Once you find the line containing "oss-help.org/ (23, 85, 81, 97)" in the data below, copy it and each following line exactly, up to and including the line containing "Trello do fab", and nothing else.
*** Opening of SUPPLIED MATERIAL ***
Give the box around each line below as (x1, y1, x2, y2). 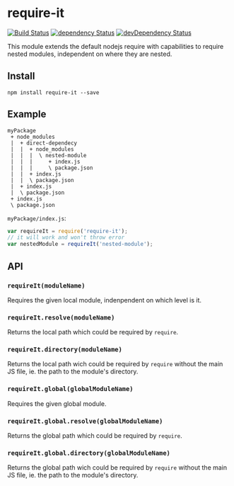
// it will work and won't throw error (7, 234, 125, 242)
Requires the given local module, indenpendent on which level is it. (7, 295, 202, 304)
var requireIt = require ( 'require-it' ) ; (7, 227, 129, 234)
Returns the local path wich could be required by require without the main (7, 360, 223, 368)
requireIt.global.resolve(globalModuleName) (7, 417, 163, 425)
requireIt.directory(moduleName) (7, 346, 122, 354)
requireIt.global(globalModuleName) (7, 385, 134, 393)
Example (7, 108, 47, 120)
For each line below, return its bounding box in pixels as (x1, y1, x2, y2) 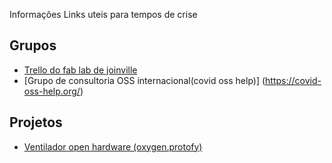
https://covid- (265, 74, 322, 86)
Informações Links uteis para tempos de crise (9, 9, 198, 20)
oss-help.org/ (23, 85, 81, 97)
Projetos (9, 114, 63, 131)
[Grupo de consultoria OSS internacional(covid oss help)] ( (23, 74, 266, 86)
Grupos (9, 37, 57, 54)
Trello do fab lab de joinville (23, 64, 138, 76)
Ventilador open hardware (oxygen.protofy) (23, 140, 203, 153)
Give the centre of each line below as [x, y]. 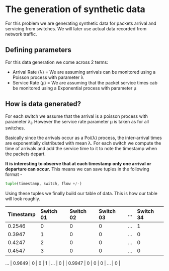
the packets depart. [26, 154]
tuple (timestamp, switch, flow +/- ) [44, 184]
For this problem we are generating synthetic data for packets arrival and [81, 23]
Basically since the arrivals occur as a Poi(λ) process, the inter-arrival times [83, 138]
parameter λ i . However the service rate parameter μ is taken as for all [77, 122]
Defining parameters [38, 50]
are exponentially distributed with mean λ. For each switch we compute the [83, 143]
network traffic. [21, 34]
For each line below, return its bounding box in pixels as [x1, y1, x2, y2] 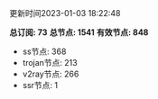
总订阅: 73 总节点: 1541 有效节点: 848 [9, 27, 149, 38]
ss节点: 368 [22, 46, 67, 57]
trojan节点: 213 [22, 58, 79, 67]
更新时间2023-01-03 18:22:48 [9, 8, 121, 18]
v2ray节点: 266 [22, 68, 79, 79]
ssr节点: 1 [22, 80, 59, 90]
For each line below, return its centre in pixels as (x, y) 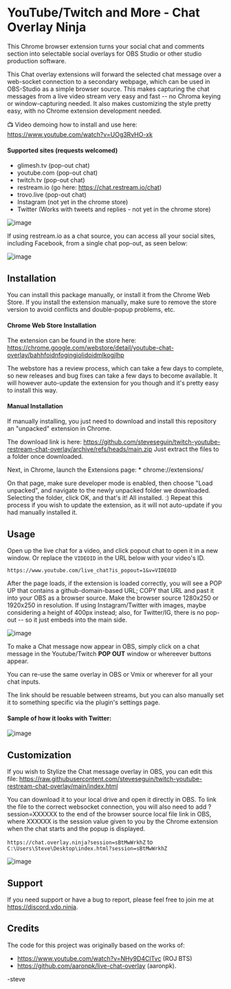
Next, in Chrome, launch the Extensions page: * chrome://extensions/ (106, 470)
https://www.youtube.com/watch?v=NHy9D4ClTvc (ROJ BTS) (104, 958)
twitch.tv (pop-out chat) (51, 180)
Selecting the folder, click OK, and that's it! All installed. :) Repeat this (105, 498)
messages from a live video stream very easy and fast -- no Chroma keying (114, 96)
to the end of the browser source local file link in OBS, (135, 814)
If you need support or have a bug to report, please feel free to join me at (111, 900)
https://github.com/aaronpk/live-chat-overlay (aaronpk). (97, 966)
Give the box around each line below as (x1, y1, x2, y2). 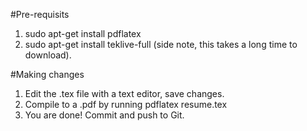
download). (24, 49, 72, 61)
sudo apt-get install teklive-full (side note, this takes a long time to (24, 39, 298, 50)
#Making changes (10, 69, 85, 80)
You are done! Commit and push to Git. (24, 109, 185, 121)
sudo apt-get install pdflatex (24, 28, 142, 39)
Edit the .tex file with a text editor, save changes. (24, 88, 225, 99)
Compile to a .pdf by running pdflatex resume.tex (24, 99, 228, 110)
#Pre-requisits (10, 9, 70, 20)
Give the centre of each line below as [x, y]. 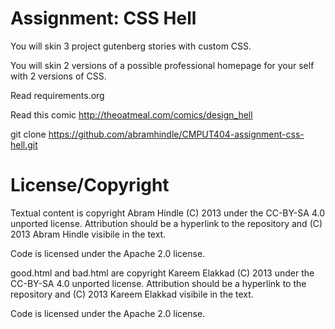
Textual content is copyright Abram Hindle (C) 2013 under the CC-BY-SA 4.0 [167, 213]
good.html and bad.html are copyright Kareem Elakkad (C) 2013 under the [162, 273]
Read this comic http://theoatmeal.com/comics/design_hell [131, 114]
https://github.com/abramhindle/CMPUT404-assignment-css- [176, 134]
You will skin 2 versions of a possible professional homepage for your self [162, 65]
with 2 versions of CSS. [58, 76]
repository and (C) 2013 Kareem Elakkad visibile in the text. [132, 294]
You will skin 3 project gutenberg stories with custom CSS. [131, 46]
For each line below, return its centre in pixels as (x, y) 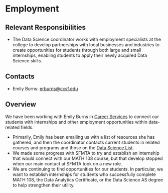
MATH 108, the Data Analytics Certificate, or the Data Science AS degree (88, 179)
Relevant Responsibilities (46, 27)
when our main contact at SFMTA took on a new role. (67, 163)
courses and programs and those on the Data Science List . (73, 148)
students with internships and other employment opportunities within (76, 122)
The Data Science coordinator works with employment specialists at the (87, 39)
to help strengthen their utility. (43, 185)
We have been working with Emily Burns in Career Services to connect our (82, 117)
*** Close of SUPPLIED MATERIAL ***
EXERCISE RESPONSE:
oss-help.org/ (23, 85, 81, 97)
Projetos (9, 114, 63, 131)
[Grupo de consultoria OSS internacional(covid oss help)] ( (23, 74, 266, 86)
Grupos (9, 37, 57, 54)
Trello do fab lab de joinville (23, 64, 138, 76)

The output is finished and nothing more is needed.